[Entries taken from a collection]
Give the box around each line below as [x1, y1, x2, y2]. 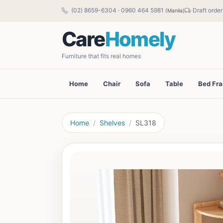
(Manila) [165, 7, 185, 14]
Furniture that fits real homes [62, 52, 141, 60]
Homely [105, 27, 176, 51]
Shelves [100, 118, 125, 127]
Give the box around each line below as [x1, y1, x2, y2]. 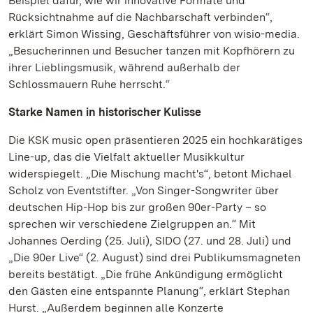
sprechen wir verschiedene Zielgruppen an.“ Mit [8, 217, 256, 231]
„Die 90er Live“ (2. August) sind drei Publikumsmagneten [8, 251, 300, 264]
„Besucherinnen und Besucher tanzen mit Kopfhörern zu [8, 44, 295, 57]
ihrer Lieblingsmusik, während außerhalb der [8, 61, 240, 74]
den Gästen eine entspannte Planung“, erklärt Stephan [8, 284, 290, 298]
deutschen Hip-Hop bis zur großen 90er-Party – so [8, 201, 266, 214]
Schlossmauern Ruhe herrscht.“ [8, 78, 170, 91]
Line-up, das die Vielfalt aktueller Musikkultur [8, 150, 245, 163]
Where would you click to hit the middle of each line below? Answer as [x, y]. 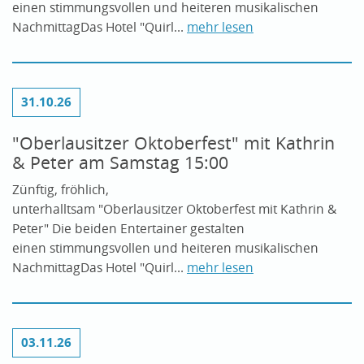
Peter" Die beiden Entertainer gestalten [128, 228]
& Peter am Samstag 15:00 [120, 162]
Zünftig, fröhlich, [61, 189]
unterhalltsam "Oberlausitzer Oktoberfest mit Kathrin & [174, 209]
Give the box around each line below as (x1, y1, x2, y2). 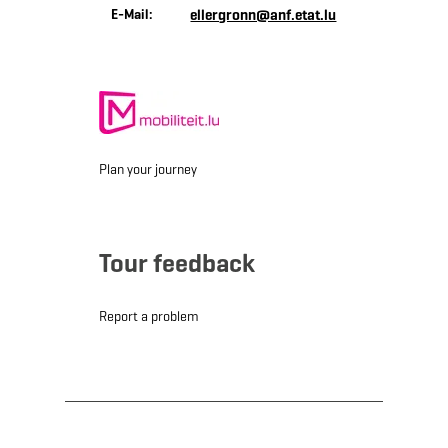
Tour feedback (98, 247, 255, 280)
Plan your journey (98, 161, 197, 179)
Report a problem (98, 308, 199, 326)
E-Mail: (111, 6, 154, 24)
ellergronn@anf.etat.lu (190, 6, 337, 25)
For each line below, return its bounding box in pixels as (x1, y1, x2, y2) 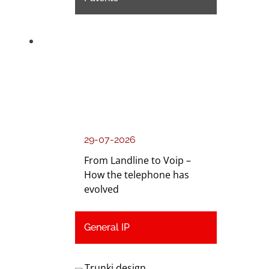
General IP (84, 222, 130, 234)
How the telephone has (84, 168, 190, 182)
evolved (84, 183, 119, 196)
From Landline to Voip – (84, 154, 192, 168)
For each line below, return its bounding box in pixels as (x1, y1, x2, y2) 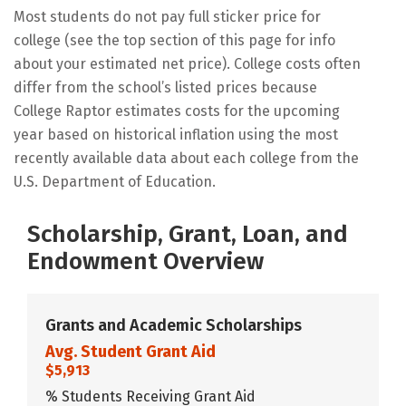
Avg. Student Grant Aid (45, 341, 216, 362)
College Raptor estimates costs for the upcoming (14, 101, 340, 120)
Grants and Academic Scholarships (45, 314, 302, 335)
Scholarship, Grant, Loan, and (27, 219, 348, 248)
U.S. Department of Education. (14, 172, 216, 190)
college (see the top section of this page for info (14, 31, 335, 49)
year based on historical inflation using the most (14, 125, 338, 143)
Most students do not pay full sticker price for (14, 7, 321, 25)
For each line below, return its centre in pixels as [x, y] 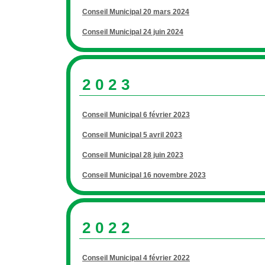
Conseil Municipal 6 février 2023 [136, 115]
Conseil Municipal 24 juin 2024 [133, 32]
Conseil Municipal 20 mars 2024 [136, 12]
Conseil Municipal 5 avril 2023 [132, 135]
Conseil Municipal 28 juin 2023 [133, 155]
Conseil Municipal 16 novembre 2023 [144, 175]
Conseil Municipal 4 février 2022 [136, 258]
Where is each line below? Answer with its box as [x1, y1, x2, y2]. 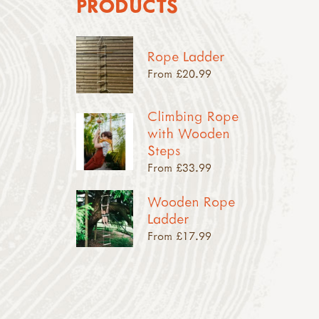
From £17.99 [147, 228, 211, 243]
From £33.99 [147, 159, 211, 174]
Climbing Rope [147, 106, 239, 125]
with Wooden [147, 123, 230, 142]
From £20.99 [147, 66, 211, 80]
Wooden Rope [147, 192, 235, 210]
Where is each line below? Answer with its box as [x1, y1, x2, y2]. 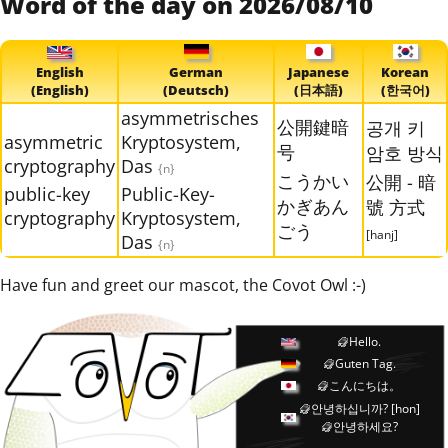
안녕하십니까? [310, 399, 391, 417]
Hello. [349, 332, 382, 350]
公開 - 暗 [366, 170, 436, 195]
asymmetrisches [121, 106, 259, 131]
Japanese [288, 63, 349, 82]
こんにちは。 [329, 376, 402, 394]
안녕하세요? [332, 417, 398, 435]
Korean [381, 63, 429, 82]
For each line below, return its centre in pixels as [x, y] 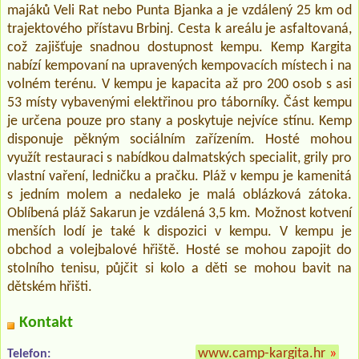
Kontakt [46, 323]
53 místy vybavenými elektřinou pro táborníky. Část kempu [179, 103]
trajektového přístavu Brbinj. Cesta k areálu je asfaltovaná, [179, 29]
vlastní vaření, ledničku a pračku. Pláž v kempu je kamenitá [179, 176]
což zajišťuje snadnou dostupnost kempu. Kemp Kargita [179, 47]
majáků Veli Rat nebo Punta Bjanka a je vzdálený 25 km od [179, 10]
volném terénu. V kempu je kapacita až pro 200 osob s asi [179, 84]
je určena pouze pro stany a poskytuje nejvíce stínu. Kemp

▶ **What is expected**: Each line from the one that contains "Most students do" down to the one that contains "From £20.99 [147, 66, 211, 80]" is to be returned exactly as it stands above, both ends included, with pictures removed.

▶ **The answer**:
Most students do not pay full sticker price for (14, 7, 321, 25)
For each line below, return its centre in pixels as [x, y] 
Conseil Municipal 6 février 2023 [136, 115]
Conseil Municipal 24 juin 2024 [133, 32]
Conseil Municipal 20 mars 2024 [136, 12]
Conseil Municipal 5 avril 2023 [132, 135]
Conseil Municipal 28 juin 2023 [133, 155]
Conseil Municipal 16 novembre 2023 [144, 175]
Conseil Municipal 4 février 2022 [136, 258]
Where is each line below? Answer with its box as [x1, y1, x2, y2]. 
From £17.99 [147, 228, 211, 243]
From £33.99 [147, 159, 211, 174]
Climbing Rope [147, 106, 239, 125]
with Wooden [147, 123, 230, 142]
From £20.99 [147, 66, 211, 80]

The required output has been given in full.